Le ministre de l’Éducation nationale, Abdelhakim Belaabed, a affirmé, jeudi dernier à Alger, que les statuts en cours d’enrichissement de l’éducation nationale apporteront « de nombreux acquis » correspondant aux attentes des travailleurs du secteur.

Lors d’une séance de questions orales à l’Assemblée populaire nationale (APN), M. Belaabed a indiqué que le président de la République, Abdelmadjid Tebboune, accorde une attention particulière à ces statuts, qui, une fois enrichis, répondront aux attentes de l’ensemble des travailleurs du secteur.
Pour rappel, le président de la République avait ordonné, en février dernier, le report de l’examen des statuts et du régime indemnitaire des corps spécifiques de l’éducation nationale afin de les améliorer, en tenant compte de l’enseignant en tant qu’éducateur avant tout. Il avait également insisté sur la définition des priorités selon une vision moderne, centrée sur la formation des générations futures, et demandé d’examiner davantage de propositions utiles pour le secteur de l’éducation.
En réponse à une question sur les mesures prises pour améliorer la scolarisation à Aïn Tarek (Relizane) en raison de la surcharge des classes, M. Belabed a indiqué que son secteur travaille à résoudre ce problème, notamment au niveau de l’enseignement moyen, par des solutions pédagogiques et en renforçant les moyens de transport scolaire en coordination avec les autorités locales.
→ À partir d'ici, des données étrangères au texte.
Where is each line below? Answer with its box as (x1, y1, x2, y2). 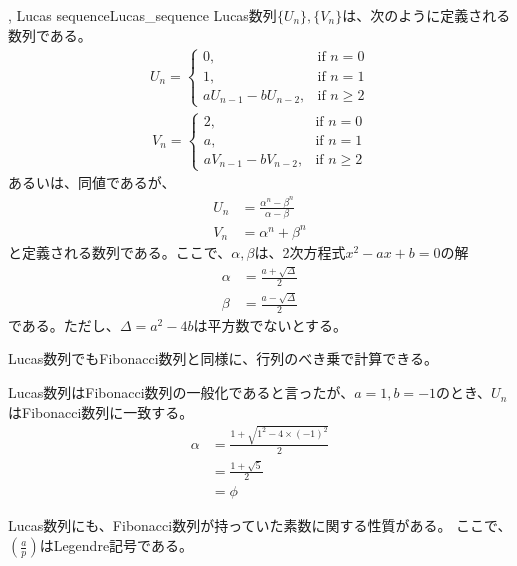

Il a ajouté qu’une partie des élèves du collège Mohamed-Boudiaf sera transférée au collège Douis-Rabah après consultation avec les parents, et qu’un projet pour un nouveau collège à Zeboudja est prévu dans le plan d’investissement sectoriel pour 2025.
M. Belabed a également réaffirmé l’engagement de son ministère à suivre de près l’évolution des effectifs des élèves afin d’assurer des conditions favorables à leur scolarisation et de rapprocher les établissements scolaires des lieux de résidence.
Concernant la régularisation financière des enseignants des écoles primaires à Jijel, le ministre a précisé que, selon la législation en vigueur, ces formateurs ne sont pas éligibles à une intégration par promotion, car ils n’ont pas terminé la formation prévue avant 2012, conformément à un accord avec le ministère de l’Enseignement supérieur.